Under section 45(a) of the Environmental Protection Act 1990, councils have a duty to collect at least two types of recyclable waste, commingled or separated, unless the cost of doing so would be unreasonably high or comparable alternative arrangements are available.

The removal means that some streets in Derby have been left without a recycling service
The removal means that some streets in Derby have been left without a recycling service

These duties have since been reinforced by the Waste (England and Wales) Regulations 2011, which requires every collection authority to ensure separate recycling collections where technically, environmentally and economically practicable (TEEP).
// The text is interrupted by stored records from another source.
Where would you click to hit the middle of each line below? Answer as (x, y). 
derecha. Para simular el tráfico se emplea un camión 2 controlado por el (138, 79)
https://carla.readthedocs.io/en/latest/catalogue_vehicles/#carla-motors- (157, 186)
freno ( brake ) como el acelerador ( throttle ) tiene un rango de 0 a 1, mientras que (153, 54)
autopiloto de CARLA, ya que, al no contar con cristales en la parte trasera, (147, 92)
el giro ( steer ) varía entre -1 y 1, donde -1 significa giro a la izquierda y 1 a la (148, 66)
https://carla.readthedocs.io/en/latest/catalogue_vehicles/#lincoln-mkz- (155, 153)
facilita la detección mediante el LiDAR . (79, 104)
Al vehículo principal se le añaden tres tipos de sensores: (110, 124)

Derby continues to claim that the cost of carrying out the collections is too costly. In 2014, the authority suggested that high levels of contamination in its recycling put it at risk of fines from waste contractor Biffa.

However, a Freedom of Information request put to the council by anti-incineration campaigner Simon Bacon revealed that no loads had been rejected at Biffa’s Victory Road sorting facility in 2013/14.
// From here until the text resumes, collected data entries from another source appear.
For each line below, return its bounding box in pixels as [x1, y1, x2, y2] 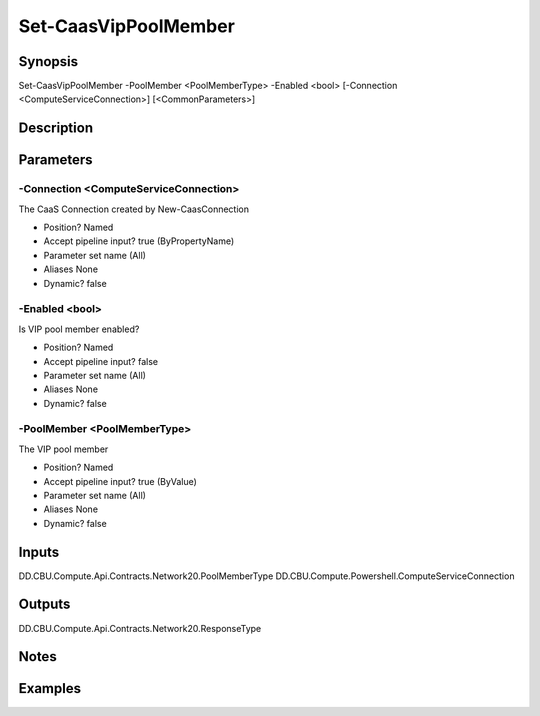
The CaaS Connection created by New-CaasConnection [18, 203, 250, 215]
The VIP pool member [18, 443, 109, 455]
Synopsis [18, 53, 79, 70]
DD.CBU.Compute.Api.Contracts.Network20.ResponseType [18, 622, 262, 634]
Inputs [18, 543, 60, 560]
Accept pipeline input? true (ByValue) [43, 475, 197, 487]
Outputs [18, 596, 71, 613]
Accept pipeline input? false [43, 355, 159, 367]
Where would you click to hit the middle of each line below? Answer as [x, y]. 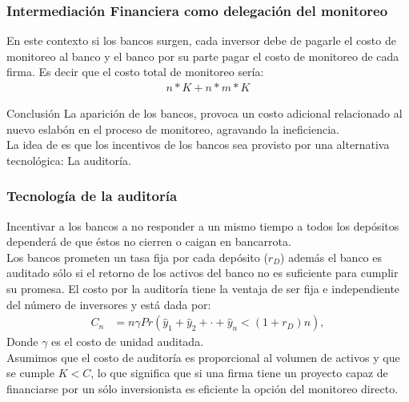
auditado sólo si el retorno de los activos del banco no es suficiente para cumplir [202, 273]
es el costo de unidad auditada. [128, 342]
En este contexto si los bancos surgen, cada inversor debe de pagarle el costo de [201, 40]
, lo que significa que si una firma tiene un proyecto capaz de [239, 373]
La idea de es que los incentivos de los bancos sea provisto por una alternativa [198, 145]
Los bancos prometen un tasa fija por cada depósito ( [137, 257]
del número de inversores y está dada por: [109, 304]
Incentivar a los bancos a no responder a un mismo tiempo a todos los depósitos [203, 225]

In 2014/15, Derby recorded the largest fall in recycling among collection authorities in England – dropping from 42% to 32% in the course of 12 months (see letsrecycle.com story). In 2010/11 the council achieved a recycling rate of 48% – just two percentage points shy of the UK 2020 target.

Reluctance

Environmental lawyer Angus Evers, partner at King & Wood Mallesons, suggested that a Court would likely be reluctant to order any council to reinstate recycling collections if challenged.

On collections being too costly or ‘other arrangements comparable’, Mr Evers said: “Those may seem like weak arguments, but the problem is that the duties are difficult to enforce. Although it would be possible to challenge the council’s decisions by judicial review, that would be expensive for any claimant and, even if a claim succeeded, any court would probably be reluctant to order the council to reinstate collections for recyclables.”

Recycling Act

Rules requiring councils to collect at least two types of recyclables, separated or commingled, were first enshrined in the Household Waste Recycling Act 2003, and later adopted into the Environmental Protection Act 1990.

Defra’s stance on the Act came under scrutiny in 2010, when Labour MP Joan Ruddock accused then environment minister Richard Benyon of “not being interested” in upholding it (see letsrecycle.com story).

*The relevant section of the Act (source: legislation.gov.uk)

for separate collection of recyclable waste;
(1)This section applies to any waste collection authority whose area is in England (an “English waste collection authority”).
(2)Where an English waste collection authority has a duty by virtue of section 45(1)(a) above to arrange for the collection of household waste from any premises, the authority shall ensure that the arrangements it makes in relation to those premises include the arrangements mentioned in subsection (3) below, unless it is satisfied that (in that case)—
(a)the cost of doing so would be unreasonably high; or
(b)comparable alternative arrangements are available.
(3)The arrangements are arrangements for the collection of at least two types of recyclable waste together or individually separated from the rest of the household waste.
(4)The requirement in subsection (2) above shall apply from 31st December 2010.
(5)The Secretary of State may, if requested to do so by an English waste collection authority, direct the authority that subsection (4) above shall have effect in relation to that authority as if the date mentioned there were such later date as may be specified in the direction (being a date no later than 31st December 2015).
(6)In this section, “recyclable waste” means household waste which is capable of being recycled or composted.